Per chi volesse gustarsi le sue interpretazioni vi consiglio di comprare “The platinum collection” di Alice, che comprende 54 canzoni a soli 23 euro. In definitiva le interpreti e le autrici di oggi -lo scrivo da profano della musica- mi sembrano assomigliarsi tutte.

La musica leggera nostrana è piena non dico di duplicati o sembianti ma di artisti somiglianti tra loro, molto omologati. Alice invece ha avuto il coraggio, il pregio, la dote di rivendicare la sua particolarità.

Ha saputo dire di no quando tutto avrebbe potuto essere facile e la popolarità nazionalpopolare avrebbe potuto arriderle. Ha rifiutato anche di presentarsi al pubblico americano.

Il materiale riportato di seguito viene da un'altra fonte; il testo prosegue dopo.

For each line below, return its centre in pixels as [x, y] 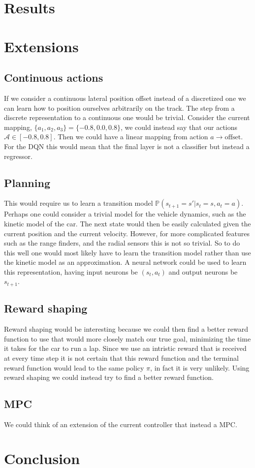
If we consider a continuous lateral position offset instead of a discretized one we [125, 98]
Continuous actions [54, 78]
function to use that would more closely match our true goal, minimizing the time [127, 338]
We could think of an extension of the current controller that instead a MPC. [121, 424]
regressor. [18, 156]
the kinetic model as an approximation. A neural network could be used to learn [125, 262]
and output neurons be [203, 271]
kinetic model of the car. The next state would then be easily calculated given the [127, 223]

Non era ciò che cercava. La sua ricerca interiore e la sua voglia di approfondire valevano molto di più della fama e della moneta sonante.

Alice è sempre stata una signora colta e discreta, che non ha mai avuto l’ossessione di apparire a tutti i costi. Ha sempre saputo dosare le forze e non ha mai cercato la visibilità facile.

Alice è stata un artista che ha saputo anche dire no alle sirene del successo e del commerciale, quando molti invece sono pronti ad immolarsi per essi. Non è una presenzialista come tante. Sa anche quando mettersi in disparte. È perfettamente cosciente che un artista deve  prendersi dei periodi di riflessione per non ripetersi, per non deludere, per rinnovarsi.

A suo modo Alice si è saputa ritagliare uno spazio tutto suo nel mondo del pop italiano. Le scelte artistiche di Carla Bissi forse stanno proprio a testimoniare che la vita non è solo fatta di parvenza e materialismo, che c’è molto di più e che probabilmente non siamo solo di passaggio.